When afterwards " a certain man asked him, ' Good Master, what shall I do to inherit eternal life ?'" [Jesus] inquired whether he knew (that is, in other words, whether he kept) the commandments of the Creator, in order to testify that it was by the Creator's precepts that eternal life is acquired. Then, when he affirmed that from his youth up he had kept all the principal commandments, [Jesus] said to him : " One thing thou yet lackest: sell all that thou hast, and give to the poor, and thou shalt have treasure in heaven; and come, follow me."1 Well now, Marcion, and all ye who are companions in misery, and associates in hatred with that heretic, what will you dare say to this?
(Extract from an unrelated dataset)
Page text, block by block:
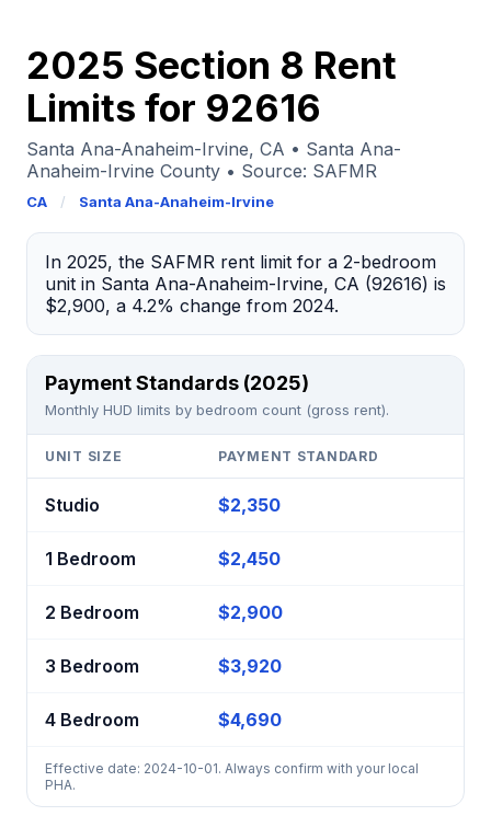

Did Christ rescind the forementioned commandments: " Do not kill, Do not commit adultery, Do not steal, Do not bear false witness, Honour thy father and thy mother?" Or did He both keep them, and then add3 what was wanting to them ? This very precept, however, about giving to the poor, was very largely diffused through the pages of the law and the prophets. This vainglorious observer of the commandments was therefore convicted of holding money in much higher estimation [than charity]. This verity of the gospel then stands unimpaired : " I am not come to destroy the law and the prophets, but rather to fulfil them."6 He also dissipated other doubts, when He declared that the name of God and of the Good belonged to one and the same being, at whose disposal were also the everlasting life and the treasure in heaven and Himself too—whose commandments He both maintained and augmented with His own supplementary precepts. He may likewise be discovered in the following passage of Micah, saying : " He hath showed thee, O man, what is good ; and what doth the Lord require of thee, but to do justly, and to love mercy, and to be ready to follow the Lord thy God ?"7 Now Christ is the man who tells us what is good, even the knowledge of the law. " Thou knowest," says He, " the commandments." " To do justly"— "Sell all that thou hast;" "to love mercy"—"Give to the poor;" " and to be ready to walk with God"—" And come," says He, " follow me." Id., at 332-33.

Note here Tertullian also quoted from within the famous Matthew 5:17-19 -- that Jesus says He did not come to abrogate the Law but to fulfill it.